Condition often under-recognized, yet preventable and treatable.
Diabetic ketoacidosis (DKA) is a syndrome presenting in people with diabetes when insulin utilization is markedly diminished, whether via sudden increases in insulin requirements (most often due to acute illness) or sharp decreases in exogenous insulin administration (sudden cessation, for example). DKA is manifested as severe hyperglycemia, systemic acidosis, and severe dehydration due to rapidly increasing osmotic diuresis. This condition is especially worrisome in the pediatric diabetic population, as the resulting risk of renal injury often goes unrecognized at presentation.

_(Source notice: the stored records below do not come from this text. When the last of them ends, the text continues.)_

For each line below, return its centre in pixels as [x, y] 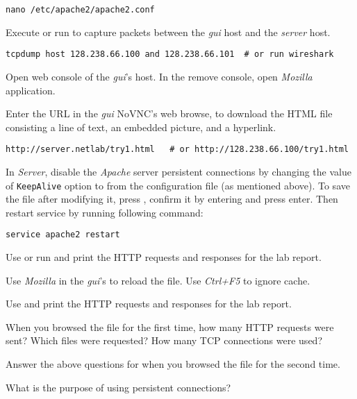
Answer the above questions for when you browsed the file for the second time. [173, 364]
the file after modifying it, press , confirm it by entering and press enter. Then [172, 199]
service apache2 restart [63, 235]
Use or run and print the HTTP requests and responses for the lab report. [164, 257]
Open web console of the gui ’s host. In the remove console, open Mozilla [159, 76]
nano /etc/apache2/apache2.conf [80, 10]
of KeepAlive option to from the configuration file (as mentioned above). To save [178, 185]
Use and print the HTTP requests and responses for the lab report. [149, 304]
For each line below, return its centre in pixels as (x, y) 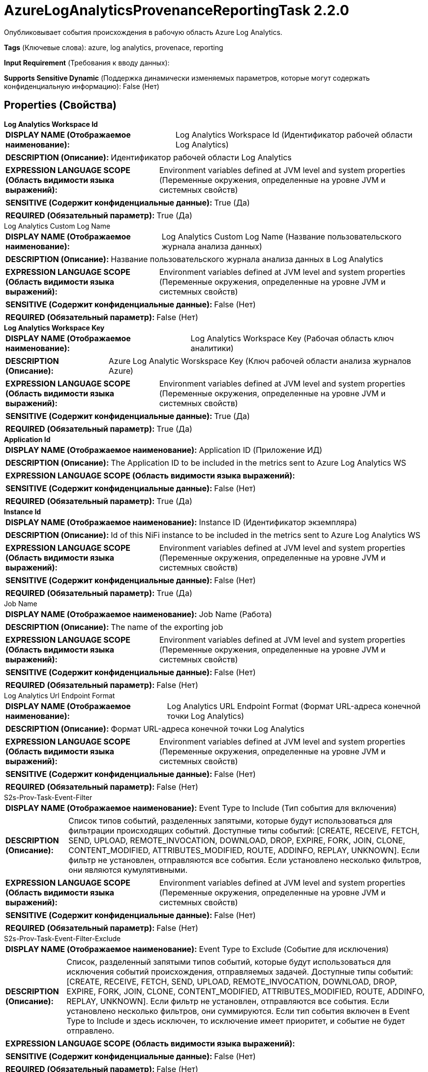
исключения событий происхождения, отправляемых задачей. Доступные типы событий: (240, 971)
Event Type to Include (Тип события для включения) (298, 808)
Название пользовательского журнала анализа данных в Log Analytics (247, 259)
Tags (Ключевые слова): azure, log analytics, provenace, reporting (114, 47)
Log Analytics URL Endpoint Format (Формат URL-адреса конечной (294, 706)
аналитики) (212, 348)
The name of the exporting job (167, 627)
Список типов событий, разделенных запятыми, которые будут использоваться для (230, 820)
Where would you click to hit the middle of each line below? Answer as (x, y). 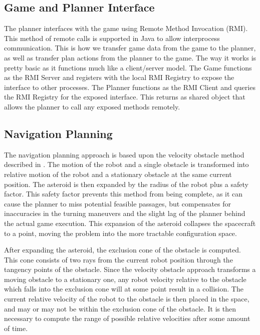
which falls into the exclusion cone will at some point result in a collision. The (124, 289)
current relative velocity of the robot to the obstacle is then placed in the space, (127, 299)
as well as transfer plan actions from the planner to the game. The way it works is (130, 57)
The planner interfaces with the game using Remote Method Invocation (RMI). (126, 28)
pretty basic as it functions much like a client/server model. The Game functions (128, 67)
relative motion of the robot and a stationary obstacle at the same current (118, 174)
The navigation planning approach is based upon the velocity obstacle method (124, 154)
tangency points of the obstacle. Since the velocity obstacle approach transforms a (130, 269)
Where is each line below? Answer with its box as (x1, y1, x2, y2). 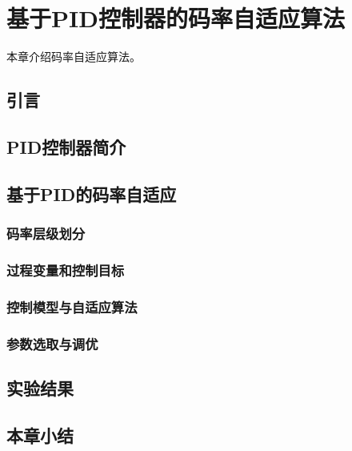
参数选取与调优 (6, 333, 98, 353)
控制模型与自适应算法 (6, 296, 138, 316)
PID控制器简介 (6, 134, 126, 159)
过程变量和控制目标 (6, 260, 125, 280)
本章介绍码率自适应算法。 (6, 48, 141, 65)
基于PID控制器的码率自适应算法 (6, 2, 345, 34)
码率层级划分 (6, 223, 86, 243)
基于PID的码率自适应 (6, 181, 177, 206)
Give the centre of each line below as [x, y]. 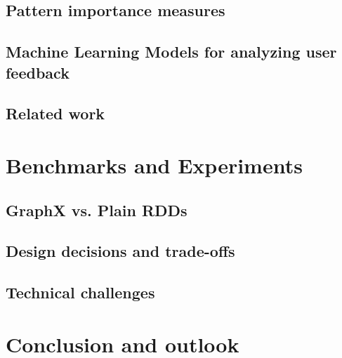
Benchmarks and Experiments [154, 165]
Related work [55, 113]
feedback [38, 72]
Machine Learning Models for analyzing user [171, 52]
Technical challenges [80, 292]
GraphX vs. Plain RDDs [97, 210]
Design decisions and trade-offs [120, 251]
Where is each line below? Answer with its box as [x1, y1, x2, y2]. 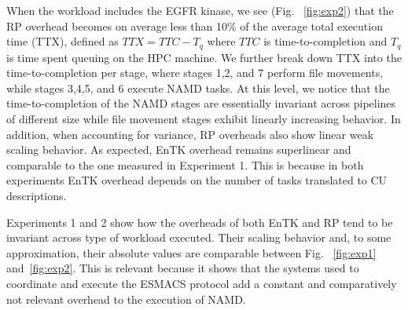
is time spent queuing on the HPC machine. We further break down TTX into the [6, 49, 402, 65]
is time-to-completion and [263, 33, 388, 49]
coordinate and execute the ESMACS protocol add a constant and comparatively [6, 275, 397, 291]
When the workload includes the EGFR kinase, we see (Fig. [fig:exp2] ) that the [6, 2, 394, 18]
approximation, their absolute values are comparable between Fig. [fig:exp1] [6, 244, 377, 261]
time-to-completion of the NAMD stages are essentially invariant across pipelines [6, 95, 396, 111]
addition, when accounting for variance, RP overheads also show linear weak [6, 126, 374, 142]
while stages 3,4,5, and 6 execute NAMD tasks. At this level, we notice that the [6, 79, 390, 96]
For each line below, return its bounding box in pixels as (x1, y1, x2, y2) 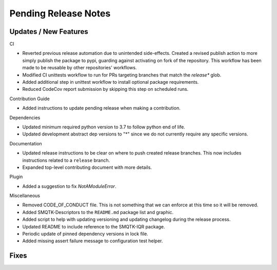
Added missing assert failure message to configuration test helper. (22, 238, 163, 244)
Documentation (9, 140, 42, 146)
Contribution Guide (9, 95, 50, 102)
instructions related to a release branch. (22, 157, 110, 163)
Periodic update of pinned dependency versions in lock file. (22, 231, 148, 237)
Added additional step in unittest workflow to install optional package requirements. (22, 79, 199, 85)
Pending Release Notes (9, 8, 111, 19)
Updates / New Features (9, 27, 88, 36)
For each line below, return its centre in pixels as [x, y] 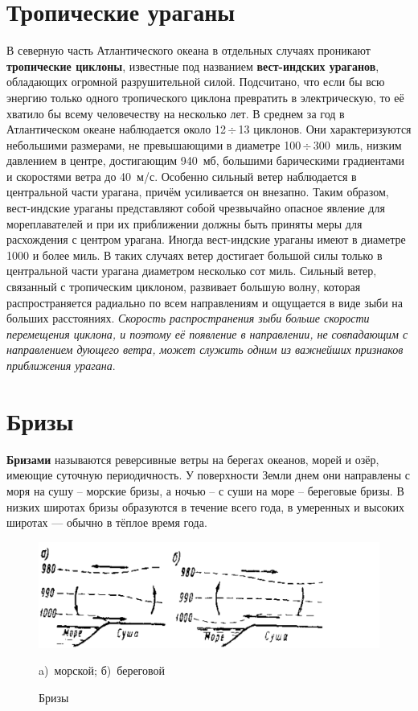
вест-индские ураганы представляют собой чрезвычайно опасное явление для [196, 208]
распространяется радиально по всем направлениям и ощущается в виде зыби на [205, 302]
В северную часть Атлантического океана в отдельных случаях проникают [189, 50]
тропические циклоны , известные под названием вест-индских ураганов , [193, 66]
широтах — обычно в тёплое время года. [107, 522]
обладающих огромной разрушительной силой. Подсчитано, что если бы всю [196, 82]
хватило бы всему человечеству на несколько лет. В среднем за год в [176, 113]
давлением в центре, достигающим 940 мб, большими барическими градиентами [205, 160]
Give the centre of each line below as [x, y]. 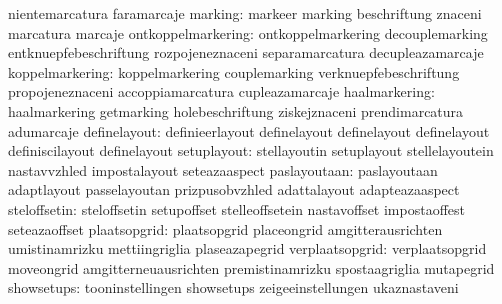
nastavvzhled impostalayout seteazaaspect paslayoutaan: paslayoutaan [223, 169]
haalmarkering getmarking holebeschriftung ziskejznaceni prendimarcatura [236, 110]
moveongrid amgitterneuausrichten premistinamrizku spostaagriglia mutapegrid [251, 267]
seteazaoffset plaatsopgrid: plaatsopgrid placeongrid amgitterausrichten [225, 228]
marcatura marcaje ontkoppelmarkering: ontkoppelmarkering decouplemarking [248, 32]
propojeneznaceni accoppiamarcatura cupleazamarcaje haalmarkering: [221, 91]
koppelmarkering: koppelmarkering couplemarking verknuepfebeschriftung [234, 71]
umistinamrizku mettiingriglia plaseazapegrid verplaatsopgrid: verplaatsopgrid [247, 248]
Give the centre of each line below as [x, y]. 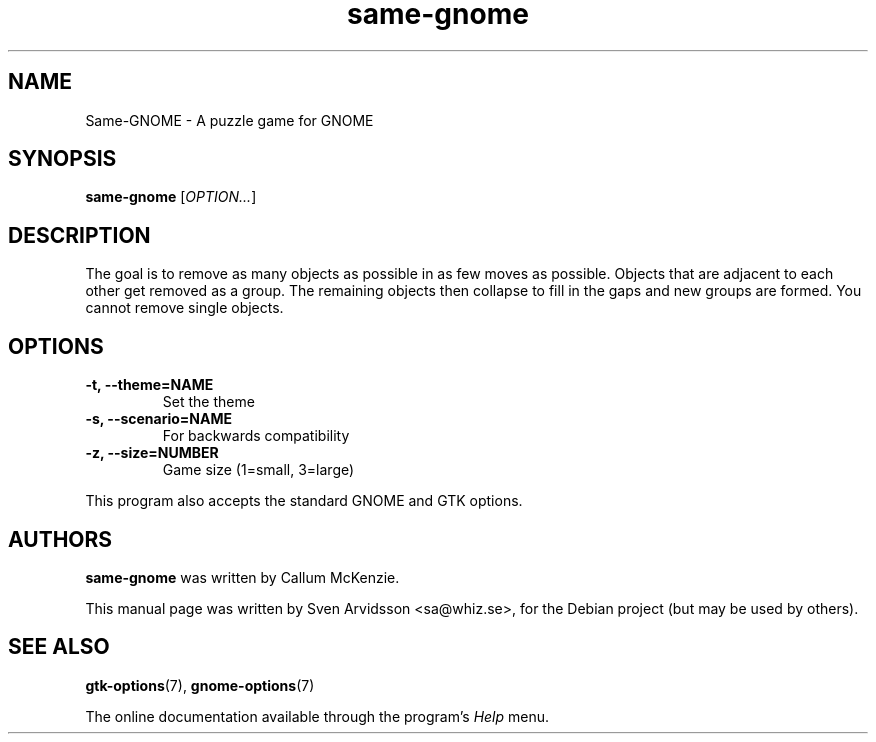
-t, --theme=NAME [149, 385]
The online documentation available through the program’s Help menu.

In 2014, the results of the SEARCH for Diabetes in Youth Study suggested that approximately 30% of pediatric (<18 y.o.) type 1 diabetes patients presented with DKA at initial diagnosis. Other studies have looked at the treatment of DKA in the pediatric population, and its effects on morbidity and mortality, but until now, none have attempted to correlate DKA and acute renal failure. The current issue of JAMA Pediatric presents a study looking at the incidence of acute kidney injury in pediatric patients hospitalized for DKA and attempts to show a correlation between the two events. This retrospective review collected data on pediatric T1D patients admitted to the British Columbia Children’s Hospital with DKA between September 2008 and December 2013. Patients with the above mentioned conditions and complete medical records during that period were included. The primary objective was to determine the proportion of eligible subjects who developed acute kidney injury (AKI).
During the prescribed time frame, 211 children were hospitalized at BCCH with DKA. Of these, 165 admissions met criteria for the study. Demographically, 53.9% were female, and the median age was 10.6 years (5.1-13.8 y.o.). Approximately 25% required ICU stays, and about 75% were newly diagnosed with T1D during their hospitalization. During admission, 64.2% (n=106) of the patients developed acute kidney injury, with staging as defined by the Kidney Disease/Improving Global Outcomes (KDIGO) serum creatinine criteria. The occurrence of maximum presentation stage of AKI was 37 (34.9%) stage 1, 48 (45.3%) stage 2, and 21 (19.8%) stage 3. Of note, it was reported that 105 (99.1%) of the patients developed AKI in the first 24 hours of hospitalization. 54 patients (50.9%) had documented resolution of AKI by 72 hours from admission, and an additional 4 (3.8%) had resolution at 96 hours.
Markers of DKA (dehydration, acidosis, and corrected serum sodium) were analyzed using a multinomial logistic regression model. Unadjusted and adjusted odds ratios were calculated looking at the degree of dehydration and level of fluid resuscitation, acidosis, heart rate, and other laboratory values across the stages of AKI. All variables were significantly different over the range of no AKI to severe AKI, with the exception of age and gender. Of special importance, lower serum bicarbonate, defined as < 10 mEq/L, had a 5-fold increase in the odds of developing severe AKI (adjusted OR 5.2, 95% CI 1.35-20.22), where elevations in heart rate by 5 beats/min showed a 22% increase in the odds of severe AKI (aOR 1.22, 95% CI 1.07-1.39). Last, the presence of initial corrected sodium at least 145 mEq/L carried a 3-fold increase in developing mild AKI (aOR 3.29, 95% CI 1.25-8.66).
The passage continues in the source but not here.